Results from a randomized trial show that inducing muscle paralysis improves survival for critically ill patients with early, severe acute respiratory distress syndrome (ARDS). Administering the neuromuscular blocking agent cisatracurium (Nimbex) over a 2-day period dropped adjusted 90-day mortality by almost one third compared with placebo (crude rate 31.6% versus 40.7%, adjusted P=0.04), according to the findings published in the New England Journal of Medicine.
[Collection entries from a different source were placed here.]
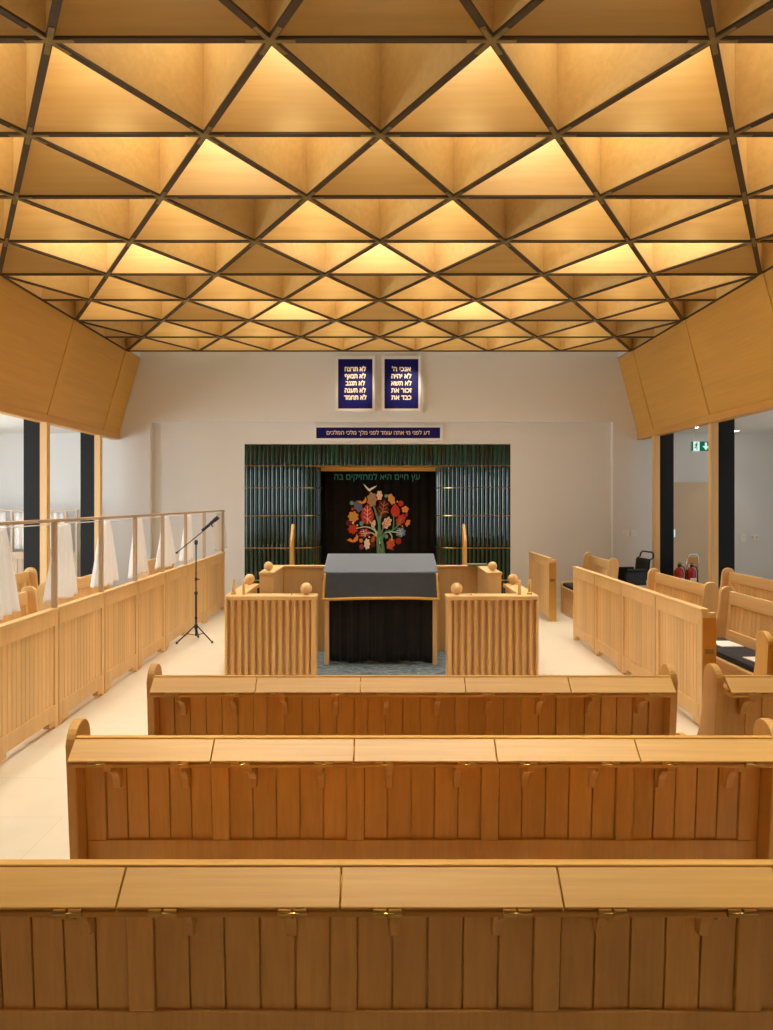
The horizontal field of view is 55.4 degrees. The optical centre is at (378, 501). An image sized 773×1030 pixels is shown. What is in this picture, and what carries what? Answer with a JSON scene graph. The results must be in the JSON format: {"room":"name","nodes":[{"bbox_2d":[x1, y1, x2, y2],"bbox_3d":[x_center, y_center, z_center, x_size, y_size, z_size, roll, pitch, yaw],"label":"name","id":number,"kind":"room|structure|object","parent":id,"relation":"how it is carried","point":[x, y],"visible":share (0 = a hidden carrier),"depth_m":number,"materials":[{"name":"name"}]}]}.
{"room":"house of worship","nodes":[
{"label":"house of worship","id":0,"kind":"room"},
{"bbox_2d":[0,414,79,432],"bbox_3d":[-6.325,-1.260,4.875,3.350,0.120,16.150,0,0,0],"label":"ceiling","id":1,"kind":"structure","parent":0,"point":[8,424],"depth_m":11.94,"materials":[{"name":"white paint"}]},
{"bbox_2d":[0,276,139,439],"bbox_3d":[-4.427,-2.342,4.875,0.507,2.515,16.150,0,0,0],"label":"wall","id":2,"kind":"structure","parent":0,"point":[55,370],"depth_m":10.07,"materials":[{"name":"brown wood"}]},
{"bbox_2d":[0,603,698,858],"bbox_3d":[0.000,1.900,5.225,16.000,0.200,17.450,0,0,0],"label":"floor","id":3,"kind":"structure","parent":0,"point":[33,775],"depth_m":5.97,"materials":[{"name":"beige stone"}]},
{"bbox_2d":[0,586,39,623],"bbox_3d":[-3.228,1.312,6.335,0.525,0.975,1.770,0,0,0],"label":"pew","id":4,"kind":"object","parent":3,"relation":"on","point":[28,596],"visible":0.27,"depth_m":7.14,"materials":[{"name":"brown wood"}]},
{"bbox_2d":[15,567,38,603],"bbox_3d":[-4.173,1.312,8.275,0.525,0.975,1.950,0,0,0],"label":"pew","id":5,"kind":"object","parent":3,"relation":"on","point":[29,577],"visible":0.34,"depth_m":9.16,"materials":[{"name":"brown wood"}]},
{"bbox_2d":[0,519,59,762],"bbox_3d":[-2.610,0.970,5.400,0.119,1.660,1.000,0,0,0],"label":"screen panel","id":6,"kind":"object","parent":3,"relation":"on","point":[28,643],"visible":1,"depth_m":5.41,"materials":[{"name":"brown wood"}]},
{"bbox_2d":[0,528,20,619],"bbox_3d":[-2.657,0.507,5.130,0.070,0.639,0.561,0,0,0],"label":"curtain","id":7,"kind":"object","parent":6,"relation":"hanging from","point":[9,599],"visible":1,"depth_m":5.25,"materials":[{"name":"white fabric"}]},
{"bbox_2d":[24,419,49,585],"bbox_3d":[-4.702,0.302,10.145,0.335,2.995,0.150,0,0,0],"label":"pillar","id":8,"kind":"structure","parent":3,"relation":"on","point":[36,434],"depth_m":10.10,"materials":[{"name":"brown wood"}]},
{"bbox_2d":[0,510,78,577],"bbox_3d":[-6.300,0.970,12.375,2.500,1.660,0.050,0,0,0],"label":"window","id":9,"kind":"structure","parent":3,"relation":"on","point":[17,557],"depth_m":12.37,"materials":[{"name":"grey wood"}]},
{"bbox_2d":[0,512,6,529],"bbox_3d":[-6.875,0.490,12.380,1.251,0.620,0.032,0,0,0],"label":"curtain","id":10,"kind":"object","parent":9,"relation":"hanging from","point":[3,515],"depth_m":12.37,"materials":[{"name":"white fabric"}]},
{"bbox_2d":[14,512,63,548],"bbox_3d":[-5.700,0.490,12.380,0.841,0.620,0.032,0,0,0],"label":"curtain","id":11,"kind":"object","parent":9,"relation":"hanging from","point":[18,516],"depth_m":12.38,"materials":[{"name":"white fabric"}]},
{"bbox_2d":[38,574,110,610],"bbox_3d":[-3.228,1.312,8.340,0.525,0.975,1.600,0,0,0],"label":"pew","id":12,"kind":"object","parent":3,"relation":"on","point":[83,583],"visible":0.1,"depth_m":8.38,"materials":[{"name":"brown wood"}]},
{"bbox_2d":[50,516,104,725],"bbox_3d":[-2.610,0.970,6.395,0.119,1.660,0.990,0,0,0],"label":"screen panel","id":13,"kind":"object","parent":3,"relation":"on","point":[81,620],"visible":0.91,"depth_m":6.37,"materials":[{"name":"brown wood"}]},
{"bbox_2d":[43,523,77,602],"bbox_3d":[-2.669,0.507,6.200,0.075,0.639,0.541,0,0,0],"label":"curtain","id":14,"kind":"object","parent":13,"relation":"hanging from","point":[67,580],"visible":0.8,"depth_m":6.23,"materials":[{"name":"white fabric"}]},
{"bbox_2d":[80,432,101,576],"bbox_3d":[-4.702,0.302,12.075,0.335,2.995,0.150,0,0,0],"label":"pillar","id":15,"kind":"structure","parent":3,"relation":"on","point":[90,445],"depth_m":12.03,"materials":[{"name":"brown wood"}]},
{"bbox_2d":[96,515,138,692],"bbox_3d":[-2.610,0.970,7.370,0.119,1.660,0.960,0,0,0],"label":"screen panel","id":16,"kind":"object","parent":3,"relation":"on","point":[121,601],"visible":0.94,"depth_m":7.37,"materials":[{"name":"brown wood"}]},
{"bbox_2d":[90,520,118,587],"bbox_3d":[-2.665,0.507,7.170,0.076,0.640,0.741,0,0,0],"label":"curtain","id":17,"kind":"object","parent":16,"relation":"hanging from","point":[110,562],"visible":0.73,"depth_m":7.24,"materials":[{"name":"white fabric"}]},
{"bbox_2d":[136,513,165,669],"bbox_3d":[-2.610,0.970,8.350,0.119,1.660,1.000,0,0,0],"label":"screen panel","id":18,"kind":"object","parent":3,"relation":"on","point":[151,589],"visible":0.94,"depth_m":8.39,"materials":[{"name":"brown wood"}]},
{"bbox_2d":[128,518,148,578],"bbox_3d":[-2.661,0.507,8.170,0.075,0.640,0.641,0,0,0],"label":"curtain","id":19,"kind":"object","parent":18,"relation":"hanging from","point":[142,564],"visible":0.7,"depth_m":8.16,"materials":[{"name":"white fabric"}]},
{"bbox_2d":[139,558,173,578],"bbox_3d":[-3.228,1.312,11.325,0.525,0.975,1.310,0,0,0],"label":"pew","id":20,"kind":"object","parent":3,"relation":"on","point":[151,562],"visible":0.12,"depth_m":11.10,"materials":[{"name":"brown wood"}]},
{"bbox_2d":[165,512,187,650],"bbox_3d":[-2.610,0.970,9.375,0.119,1.660,1.050,0,0,0],"label":"screen panel","id":21,"kind":"object","parent":3,"relation":"on","point":[176,579],"visible":0.86,"depth_m":9.38,"materials":[{"name":"brown wood"}]},
{"bbox_2d":[154,516,175,569],"bbox_3d":[-2.668,0.507,9.200,0.076,0.640,0.901,0,0,0],"label":"curtain","id":22,"kind":"object","parent":21,"relation":"hanging from","point":[170,558],"visible":0.67,"depth_m":9.29,"materials":[{"name":"white fabric"}]},
{"bbox_2d":[181,511,206,634],"bbox_3d":[-2.610,0.970,10.425,0.119,1.660,1.050,0,0,0],"label":"screen panel","id":23,"kind":"object","parent":3,"relation":"on","point":[201,563],"visible":0.88,"depth_m":10.53,"materials":[{"name":"brown wood"}]},
{"bbox_2d":[179,515,192,560],"bbox_3d":[-2.670,0.507,10.220,0.074,0.640,0.601,0,0,0],"label":"curtain","id":24,"kind":"object","parent":23,"relation":"hanging from","point":[189,517],"visible":0.69,"depth_m":10.30,"materials":[{"name":"white fabric"}]},
{"bbox_2d":[176,526,212,643],"bbox_3d":[-2.346,1.052,9.513,0.505,1.494,0.473,0,0,0],"label":"microphone stand","id":25,"kind":"object","parent":3,"relation":"on","point":[195,626],"visible":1,"depth_m":9.46,"materials":[{"name":"black metal"}]},
{"bbox_2d":[201,516,219,530],"bbox_3d":[-2.171,0.285,9.513,0.235,0.206,0.054,0,0,-12],"label":"microphone","id":26,"kind":"object","parent":25,"relation":"attached to","point":[216,518],"visible":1,"depth_m":9.50,"materials":[{"name":"black plastic"}]},
{"bbox_2d":[206,510,224,621],"bbox_3d":[-2.610,0.970,11.615,0.119,1.660,1.330,0,0,0],"label":"screen panel","id":27,"kind":"object","parent":3,"relation":"on","point":[215,564],"visible":0.87,"depth_m":11.63,"materials":[{"name":"brown wood"}]},
{"bbox_2d":[214,513,226,550],"bbox_3d":[-2.662,0.507,12.400,0.075,0.639,0.861,0,0,0],"label":"curtain","id":28,"kind":"object","parent":27,"relation":"hanging from","point":[218,524],"visible":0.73,"depth_m":12.24,"materials":[{"name":"white fabric"}]},
{"bbox_2d":[225,574,317,682],"bbox_3d":[-1.062,1.290,7.764,0.912,1.019,1.112,0,0,0],"label":"railing","id":29,"kind":"object","parent":3,"relation":"on","point":[266,634],"visible":0.87,"depth_m":7.25,"materials":[{"name":"brown wood"}]},
{"bbox_2d":[290,524,294,564],"bbox_3d":[-1.345,1.077,11.500,0.044,1.445,0.300,0,0,0],"label":"upright","id":30,"kind":"object","parent":3,"relation":"on","point":[292,525],"visible":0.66,"depth_m":11.39,"materials":[{"name":"brown wood"}]},
{"bbox_2d":[244,444,509,593],"bbox_3d":[-0.015,0.390,13.467,4.720,2.820,0.806,0,0,0],"label":"ark","id":31,"kind":"object","parent":3,"relation":"on","point":[283,488],"visible":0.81,"depth_m":13.08,"materials":[{"name":"green tile"}]},
{"bbox_2d":[321,471,435,564],"bbox_3d":[0.000,0.605,13.593,2.181,2.330,0.097,0,0,0],"label":"curtain","id":32,"kind":"object","parent":31,"relation":"hanging from","point":[363,512],"visible":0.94,"depth_m":13.61,"materials":[{"name":"black fabric"}]},
{"bbox_2d":[259,562,501,650],"bbox_3d":[0.024,1.230,8.412,2.632,1.139,0.920,0,0,0],"label":"enclosure","id":33,"kind":"object","parent":3,"relation":"on","point":[274,579],"visible":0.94,"depth_m":8.80,"materials":[{"name":"brown wood"}]},
{"bbox_2d":[466,563,487,565],"bbox_3d":[1.180,0.753,8.790,0.240,0.021,0.140,0,0,0],"label":"book","id":34,"kind":"object","parent":33,"relation":"on","point":[467,564],"visible":1,"depth_m":8.72,"materials":[{"name":"white paper"}]},
{"bbox_2d":[317,651,444,674],"bbox_3d":[0.025,1.794,8.110,2.310,0.012,1.360,0,0,0],"label":"carpet","id":35,"kind":"object","parent":3,"relation":"on","point":[367,667],"visible":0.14,"depth_m":7.93,"materials":[{"name":"grey carpet"}]},
{"bbox_2d":[324,600,436,664],"bbox_3d":[0.028,1.208,8.385,1.236,1.159,0.669,0,0,0],"label":"table","id":36,"kind":"object","parent":35,"relation":"on","point":[395,631],"visible":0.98,"depth_m":8.07,"materials":[{"name":"brown wood"}]},
{"bbox_2d":[329,600,374,662],"bbox_3d":[-0.285,1.296,8.082,0.507,0.945,0.062,0,0,0],"label":"curtain","id":37,"kind":"object","parent":36,"relation":"hanging from","point":[351,622],"depth_m":8.08,"materials":[{"name":"black fabric"}]},
{"bbox_2d":[322,554,439,600],"bbox_3d":[0.028,0.848,8.353,1.284,0.459,0.736,0,0,0],"label":"tablecloth","id":38,"kind":"object","parent":36,"relation":"on","point":[345,576],"visible":1,"depth_m":8.03,"materials":[{"name":"grey fabric"}]},
{"bbox_2d":[375,600,432,662],"bbox_3d":[0.280,1.296,8.082,0.630,0.945,0.062,0,0,0],"label":"curtain","id":39,"kind":"object","parent":36,"relation":"hanging from","point":[403,628],"depth_m":8.08,"materials":[{"name":"black fabric"}]},
{"bbox_2d":[0,859,772,1029],"bbox_3d":[0.169,1.312,1.985,2.648,0.975,0.614,0,0,0],"label":"pew","id":40,"kind":"object","parent":3,"relation":"on","point":[86,944],"visible":1,"depth_m":1.87,"materials":[{"name":"brown wood"}]},
{"bbox_2d":[146,663,677,810],"bbox_3d":[0.169,1.312,3.885,2.648,0.975,0.614,0,0,0],"label":"pew","id":41,"kind":"object","parent":3,"relation":"on","point":[176,704],"visible":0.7,"depth_m":3.75,"materials":[{"name":"brown wood"}]},
{"bbox_2d":[65,718,772,938],"bbox_3d":[0.169,1.312,2.935,2.648,0.975,0.614,0,0,0],"label":"pew","id":42,"kind":"object","parent":3,"relation":"on","point":[129,796],"visible":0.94,"depth_m":2.82,"materials":[{"name":"brown wood"}]},
{"bbox_2d":[462,524,466,564],"bbox_3d":[1.345,1.077,11.500,0.044,1.445,0.300,0,0,0],"label":"upright","id":43,"kind":"object","parent":3,"relation":"on","point":[464,539],"visible":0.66,"depth_m":11.43,"materials":[{"name":"brown wood"}]},
{"bbox_2d":[445,574,538,682],"bbox_3d":[1.127,1.290,7.764,0.915,1.019,1.112,0,0,0],"label":"railing","id":44,"kind":"object","parent":3,"relation":"on","point":[486,634],"visible":0.84,"depth_m":7.25,"materials":[{"name":"brown wood"}]},
{"bbox_2d":[528,551,555,621],"bbox_3d":[2.607,1.323,11.754,0.125,0.954,1.474,0,0,0],"label":"screen panel","id":45,"kind":"object","parent":3,"relation":"on","point":[542,569],"visible":0.81,"depth_m":11.37,"materials":[{"name":"brown wood"}]},
{"bbox_2d":[572,566,596,653],"bbox_3d":[2.573,1.323,9.160,0.066,0.954,0.942,0,0,0],"label":"screen panel","id":46,"kind":"object","parent":3,"relation":"on","point":[583,579],"visible":0.97,"depth_m":9.14,"materials":[{"name":"brown wood"}]},
{"bbox_2d":[561,552,618,617],"bbox_3d":[3.228,1.312,11.325,0.525,0.975,1.310,0,0,0],"label":"pew","id":47,"kind":"object","parent":3,"relation":"on","point":[610,568],"visible":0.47,"depth_m":11.52,"materials":[{"name":"brown wood"}]},
{"bbox_2d":[563,583,572,589],"bbox_3d":[3.163,1.335,11.325,0.355,0.065,1.150,0,0,0],"label":"seat cushion","id":48,"kind":"object","parent":47,"relation":"on","point":[568,585],"visible":0.21,"depth_m":11.61,"materials":[{"name":"black fabric"}]},
{"bbox_2d":[594,573,623,671],"bbox_3d":[2.573,1.323,8.205,0.066,0.954,0.932,0,0,0],"label":"screen panel","id":49,"kind":"object","parent":3,"relation":"on","point":[607,589],"visible":0.91,"depth_m":8.19,"materials":[{"name":"brown wood"}]},
{"bbox_2d":[618,550,653,584],"bbox_3d":[4.027,1.302,11.894,0.773,1.001,0.524,0,0,-10],"label":"wheelchair","id":50,"kind":"object","parent":3,"relation":"on","point":[637,576],"visible":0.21,"depth_m":11.74,"materials":[{"name":"black metal"}]},
{"bbox_2d":[621,582,660,674],"bbox_3d":[2.573,1.323,7.250,0.066,0.954,0.942,0,0,0],"label":"screen panel","id":51,"kind":"object","parent":3,"relation":"on","point":[638,604],"visible":0.84,"depth_m":7.25,"materials":[{"name":"brown wood"}]},
{"bbox_2d":[652,433,673,575],"bbox_3d":[4.702,0.302,12.175,0.335,2.995,0.150,0,0,0],"label":"pillar","id":52,"kind":"structure","parent":3,"relation":"on","point":[662,446],"depth_m":12.13,"materials":[{"name":"brown wood"}]},
{"bbox_2d":[646,568,718,612],"bbox_3d":[3.228,1.312,8.340,0.525,0.975,1.600,0,0,0],"label":"pew","id":53,"kind":"object","parent":3,"relation":"on","point":[705,595],"visible":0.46,"depth_m":8.18,"materials":[{"name":"brown wood"}]},
{"bbox_2d":[655,594,715,724],"bbox_3d":[2.603,1.323,6.274,0.125,0.954,0.974,0,0,0],"label":"screen panel","id":54,"kind":"object","parent":3,"relation":"on","point":[685,631],"visible":0.67,"depth_m":6.10,"materials":[{"name":"brown wood"}]},
{"bbox_2d":[686,553,698,582],"bbox_3d":[4.950,1.320,11.760,0.520,0.962,0.300,0,0,0],"label":"stand","id":55,"kind":"object","parent":3,"relation":"on","point":[695,560],"visible":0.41,"depth_m":11.87,"materials":[{"name":"silver plastic"}]},
{"bbox_2d":[674,562,685,578],"bbox_3d":[4.800,1.224,11.733,0.154,0.500,0.164,0,0,-23],"label":"fire extinguisher","id":56,"kind":"object","parent":55,"relation":"on","point":[678,572],"visible":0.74,"depth_m":11.69,"materials":[{"name":"red metal"}]},
{"bbox_2d":[686,563,697,581],"bbox_3d":[4.984,1.224,11.704,0.154,0.500,0.164,0,0,-23],"label":"fire extinguisher","id":57,"kind":"object","parent":55,"relation":"on","point":[691,572],"visible":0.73,"depth_m":11.65,"materials":[{"name":"red metal"}]},
{"bbox_2d":[708,419,734,587],"bbox_3d":[4.763,0.302,10.225,0.335,2.995,0.150,0,0,0],"label":"pillar","id":58,"kind":"structure","parent":3,"relation":"on","point":[721,435],"depth_m":10.18,"materials":[{"name":"brown wood"}]},
{"bbox_2d":[676,663,772,734],"bbox_3d":[3.009,1.312,3.885,2.648,0.975,0.614,0,0,0],"label":"pew","id":59,"kind":"object","parent":3,"relation":"on","point":[733,707],"visible":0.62,"depth_m":3.73,"materials":[{"name":"brown wood"}]},
{"bbox_2d":[716,586,772,683],"bbox_3d":[3.228,1.312,6.335,0.525,0.975,1.770,0,0,0],"label":"pew","id":60,"kind":"object","parent":3,"relation":"on","point":[740,617],"visible":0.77,"depth_m":6.82,"materials":[{"name":"brown wood"}]},
{"bbox_2d":[716,637,755,672],"bbox_3d":[3.163,1.335,6.335,0.355,0.065,1.610,0,0,0],"label":"seat cushion","id":61,"kind":"object","parent":60,"relation":"on","point":[735,655],"visible":0.49,"depth_m":6.31,"materials":[{"name":"black fabric"}]},
{"bbox_2d":[716,641,743,646],"bbox_3d":[3.170,1.299,6.720,0.200,0.006,0.260,0,0,-3],"label":"paper sheet","id":62,"kind":"object","parent":61,"relation":"on","point":[719,643],"visible":0.79,"depth_m":6.67,"materials":[{"name":"white paper"}]},
{"bbox_2d":[743,657,754,661],"bbox_3d":[3.150,1.299,6.020,0.200,0.006,0.260,0,0,-5],"label":"paper sheet","id":63,"kind":"object","parent":61,"relation":"on","point":[748,658],"visible":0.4,"depth_m":6.08,"materials":[{"name":"white paper"}]},
{"bbox_2d":[717,568,772,608],"bbox_3d":[4.173,1.312,8.250,0.525,0.975,1.900,0,0,0],"label":"pew","id":64,"kind":"object","parent":3,"relation":"on","point":[758,587],"visible":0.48,"depth_m":8.68,"materials":[{"name":"brown wood"}]},
{"bbox_2d":[753,631,772,674],"bbox_3d":[3.769,1.312,4.835,2.648,0.975,0.614,0,0,0],"label":"pew","id":65,"kind":"object","parent":3,"relation":"on","point":[764,641],"visible":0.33,"depth_m":4.67,"materials":[{"name":"brown wood"}]},
{"bbox_2d":[0,0,772,351],"bbox_3d":[0.015,-2.911,5.022,8.444,0.840,14.499,0,0,0],"label":"ceiling","id":66,"kind":"structure","parent":0,"point":[176,175],"depth_m":5.97,"materials":[{"name":"brown wood"}]},
{"bbox_2d":[0,352,772,597],"bbox_3d":[0.000,-0.900,13.450,16.000,5.400,1.000,0,0,0],"label":"wall","id":67,"kind":"structure","parent":0,"point":[581,474],"depth_m":12.95,"materials":[{"name":"white paint"}]},
{"bbox_2d":[335,356,374,411],"bbox_3d":[-0.402,-2.057,12.900,0.700,0.967,0.100,0,0,0],"label":"tablet","id":68,"kind":"object","parent":67,"relation":"attached to","point":[354,375],"visible":1,"depth_m":12.86,"materials":[{"name":"blue"}]},
{"bbox_2d":[313,425,442,440],"bbox_3d":[-0.002,-1.215,13.045,2.293,0.290,0.050,0,0,0],"label":"board","id":69,"kind":"object","parent":67,"relation":"attached to","point":[320,432],"visible":1,"depth_m":13.03,"materials":[{"name":"blue metal"}]},
{"bbox_2d":[382,356,420,411],"bbox_3d":[0.403,-2.057,12.900,0.691,0.967,0.100,0,0,0],"label":"tablet","id":70,"kind":"object","parent":67,"relation":"attached to","point":[401,375],"visible":1,"depth_m":12.86,"materials":[{"name":"blue"}]},
{"bbox_2d":[623,530,628,535],"bbox_3d":[4.355,0.555,12.935,0.110,0.110,0.030,0,0,0],"label":"wall switch","id":71,"kind":"object","parent":67,"relation":"attached to","point":[625,532],"visible":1,"depth_m":12.92,"materials":[{"name":"white plastic"}]},
{"bbox_2d":[630,530,636,535],"bbox_3d":[4.488,0.555,12.935,0.110,0.110,0.030,0,0,0],"label":"wall switch","id":72,"kind":"object","parent":67,"relation":"attached to","point":[632,532],"visible":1,"depth_m":12.92,"materials":[{"name":"white plastic"}]},
{"bbox_2d":[674,482,707,583],"bbox_3d":[5.595,0.728,12.925,0.930,2.135,0.050,0,0,0],"label":"door","id":73,"kind":"structure","parent":67,"relation":"in","point":[690,498],"depth_m":12.93,"materials":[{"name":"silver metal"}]},
{"bbox_2d":[740,534,745,541],"bbox_3d":[6.410,0.640,12.935,0.100,0.140,0.030,0,0,0],"label":"wall switch","id":74,"kind":"object","parent":67,"relation":"attached to","point":[742,536],"visible":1,"depth_m":12.92,"materials":[{"name":"white plastic"}]},
{"bbox_2d":[750,535,758,539],"bbox_3d":[6.610,0.630,12.935,0.160,0.090,0.029,0,0,0],"label":"wall socket","id":75,"kind":"object","parent":67,"relation":"attached to","point":[752,537],"visible":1,"depth_m":12.92,"materials":[{"name":"white plastic"}]},
{"bbox_2d":[618,268,772,439],"bbox_3d":[4.442,-2.342,4.875,0.477,2.515,16.150,0,0,0],"label":"wall","id":76,"kind":"structure","parent":0,"point":[715,365],"depth_m":9.80,"materials":[{"name":"brown wood"}]},
{"bbox_2d":[676,410,772,432],"bbox_3d":[6.325,-1.260,4.875,3.350,0.120,16.150,0,0,0],"label":"ceiling","id":77,"kind":"structure","parent":0,"point":[762,422],"depth_m":11.62,"materials":[{"name":"white paint"}]},
{"bbox_2d":[690,430,707,451],"bbox_3d":[5.430,-1.018,12.311,0.410,0.365,0.038,0,0,0],"label":"exit sign","id":78,"kind":"object","parent":77,"relation":"hanging from","point":[695,446],"visible":0.79,"depth_m":12.30,"materials":[{"name":"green plastic"}]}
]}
The researchers found that muscle weakness—the primary concern behind recommendations to minimize use of this strategy—was not significantly more common than with placebo (P=0.64 by day 28 and P=0.51 by discharge).
In an accompanying editorial, Arthur S. Slutsky, MD, from the University of Toronto and St Michael’s Hospital in Toronto, noted that these results make cisatracurium the first specific pharmacologic therapy proven to reduce ARDS mortality. One of the study’s authors, Laurent Papazian, MD, PhD, from the Hospital Nord in Marseille, France, warned, however, that replication of the results is needed before widespread adoption in clinical practice.
The multicenter ACURASYS study included 340 patients who had presented to the ICU with an onset of severe ARDS within the previous 48 hours. Patients were randomized to receive 48 hours of double-blind treatment with cisatracurium (37.5 mg/hour continuous infusion) or placebo. Both groups got mechanical ventilation following a lung-protective strategy that Slutsky noted has been previously shown to decrease mortality.
The benefit for the primary mortality endpoint (adjusted for baseline oxygenation, plateau pressure, and Simplified Acute Physiology II score) appeared to be confined to the two thirds of patients presenting with a ration of PaO2 to FiO2 of less than 120.
Among the secondary endpoints, the researchers found an absolute reduction in 28-day mortality by 9.6 percentage points (P=0.05) with cisatracurium versus placebo. Induced paralysis also appeared to get patients off mechanical ventilation sooner with more ventilator-free time in the first 28 days (10.6 days versus 8.5, P=0.04) and in the first 90 days (53.1 days versus 44.6, P=0.03). Maintenance of function in organs other than the lungs during the first 28 days also rose with cisatracurium (15.8 days versus 12.2 days, P=0.01).
According to the study’s authors, the drug may improve outcomes by facilitating lung-protective mechanical ventilation.
“Pharmacologically paralyzing the patient and administering ‘controlled ventilation’ prevents patient-ventilator dyssynchrony, including autotriggering, stops the patient from ‘fighting’ the ventilator, and could minimize the risk of volutrauma and barotraumas,” Slutsky agreed in the editorial
The researchers suggested that their findings would generalize to other centers but cautioned that it is not clear whether the results would be the same with all neuromuscular blocking agents. Moreover, they warned, the study was underpowered because of lower than expected mortality in the placebo group.